To compound the severity and direness of the situation of the farmers and ultimately our stomachs, organic rot has been imported from China. Mercifully our microbiologists discovered this shitty compost had dangerous microorganisms. But the Chinese Embassy in Colombo says no, it’s false. The microscopes, tests and all the expertise in the country is proved wrong by one Chinese word – backed of course by dangled money carrots. Cass hopes fervently that subjugating the country’s future food situation and long-term injury to agricultural lands will stop now and the government will stand up to the Chinese ambassador and refuse Chinese organic fertilizer. If not already sent, the Chinese infected compost must promptly be shipped back to its original place. Our government has to stand up to even the most powerful nation to safeguard our land and our interests.
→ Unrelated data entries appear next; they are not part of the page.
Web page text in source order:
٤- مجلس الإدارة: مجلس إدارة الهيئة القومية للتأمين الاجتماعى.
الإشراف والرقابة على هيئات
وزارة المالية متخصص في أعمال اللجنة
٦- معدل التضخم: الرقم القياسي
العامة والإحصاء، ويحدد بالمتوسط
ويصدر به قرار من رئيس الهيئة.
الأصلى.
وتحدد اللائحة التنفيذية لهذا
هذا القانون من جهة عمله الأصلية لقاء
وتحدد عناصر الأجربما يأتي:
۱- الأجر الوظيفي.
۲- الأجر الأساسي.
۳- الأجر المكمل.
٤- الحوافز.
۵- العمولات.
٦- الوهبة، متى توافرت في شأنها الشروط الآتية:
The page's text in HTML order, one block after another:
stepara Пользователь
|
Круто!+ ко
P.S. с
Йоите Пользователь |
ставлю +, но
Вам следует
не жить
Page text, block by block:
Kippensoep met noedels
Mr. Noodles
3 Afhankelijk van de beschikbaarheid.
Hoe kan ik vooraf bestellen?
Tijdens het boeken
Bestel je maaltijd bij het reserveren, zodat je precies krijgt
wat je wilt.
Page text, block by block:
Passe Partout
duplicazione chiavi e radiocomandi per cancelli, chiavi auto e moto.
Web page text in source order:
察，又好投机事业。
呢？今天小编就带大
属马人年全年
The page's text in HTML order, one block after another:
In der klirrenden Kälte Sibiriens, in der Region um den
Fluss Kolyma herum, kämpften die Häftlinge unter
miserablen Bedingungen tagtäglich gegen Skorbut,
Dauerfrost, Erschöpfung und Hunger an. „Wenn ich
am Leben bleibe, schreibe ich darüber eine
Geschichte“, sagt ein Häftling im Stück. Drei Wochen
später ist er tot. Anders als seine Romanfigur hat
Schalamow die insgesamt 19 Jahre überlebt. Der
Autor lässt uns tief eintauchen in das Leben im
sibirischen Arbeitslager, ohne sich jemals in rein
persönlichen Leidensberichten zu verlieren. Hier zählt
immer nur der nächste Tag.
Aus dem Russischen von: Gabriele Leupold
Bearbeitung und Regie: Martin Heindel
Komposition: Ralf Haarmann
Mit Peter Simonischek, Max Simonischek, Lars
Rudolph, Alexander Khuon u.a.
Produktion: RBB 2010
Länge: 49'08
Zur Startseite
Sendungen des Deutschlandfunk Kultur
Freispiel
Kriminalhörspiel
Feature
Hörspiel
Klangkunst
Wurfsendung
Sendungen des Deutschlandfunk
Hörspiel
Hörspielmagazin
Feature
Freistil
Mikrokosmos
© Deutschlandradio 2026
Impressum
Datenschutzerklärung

However, we have our doubts about the government standing up to the Chinese ambassador and his statement: such the trust we have in our government’s decisions.
We laugh bitterly at this macabre situation: capitulation to money; kowtowing to China and not hearkening unto the desperate cries of the farmers, backed by scientific research. Is it pride and not wanting to retract one’s word, in other words stubbornness that prevents the order being given to import inorganic fertilisers and pesticides? We had no money for this, it was said. Then how come money was available to import dubious, nay positively dangerous organic fertilisers to the country, severely warned against by our experts. One good laugh was seeing fat dummies of the Minister of Agriculture being beaten and then set on fire. When the cloth covering his head tore, straw was revealed. Apt! Aluthgamage, obeying higher orders, has set the country on fire by threatening rice and vegetable growers and its cash crop – tea.
More for the armed forces than for the health of the entire population
Front page headline in the Sunday Island of October 10 announced thus: “Appropriation Bill for 2022: defence gets highest allocation; health reduced”. This Bill was presented to Parliament by Finance Minister Basil Rajapaksa on Thursday 7 October. “Budgetary allocations for defence, education and finance sectors were increased while those for health sector and the President was decreased when compared to the 2021 financial year.”
The expression topsy-turvy came to mind; also lop-sided. An ordinary person like Cassandra asks why increase the allocation for the armed forces when we have so very many in the three styles of uniform. You would also have noticed the pomp and luxury of an army camp in TV news footage, which the Prez went to, to celebrate an anniversary. However much we increase our armed forces, Cass believes, we will never be a match to those of neighbouring countries, barring perhaps the Maldives. So the extra doling out to the army is not urgently necessary. If considered so, it is a generous gift to the armed forces. Buying greater loyalty?
We have sunk so low that we have had to borrow dollars from Bangladesh, a country we Sri Lankans turned up our noses at as a nation ruled by one or the other of two warring widows; a nation often battered by natural disaster and suffering the man-made disaster of over- population. But Bangladesh has been proven wise, managing what little assets they have with skill. One example: many of our students failing to get into the medical faculties of universities in Sri Lanka went to Chittagong and paying forex entered a medical school over there. Students found it very hard to get used to the accent of most lecturers and many girls just gave up the hard living over there and returned home. If SAITM had been allowed to educate our prospective doctors who were extremely competent but failed to get the points needed to get into the government medical schools, their parents would have spent money here in SL. More students from overseas would have joined the local private medical college even for the simplest of reasons of many – that our Sinhalese and Tamil dons teaching in English are comprehensible. This is a surefire Cassandra Cry based on facts. But the GMOA principally was in the forefront of the strident call for banning private medical education. Dr. Padeniya was Prez of the GMOA then, wasn’t he? He is also now (dis)credited as the chief proposer for going organic in our agriculture. No problem to him or others who voted for this calamitous move. They continue fine while our farmers are in dire straits: no in-house prepared, reliable organic fertilisers in sufficient quantity. Greater poverty, damaged crops and less harvests stare farmers and us in the face.
So, THE allocation for health has been decreased. Why ever? The pandemic is still prevalent worldwide and countries are spending more on health and medical facilities. Not us who are on reverse gear too often! Many of the decisions made from on High (not God, certainly but persons often deified by sycophants) have been detrimental to the nation.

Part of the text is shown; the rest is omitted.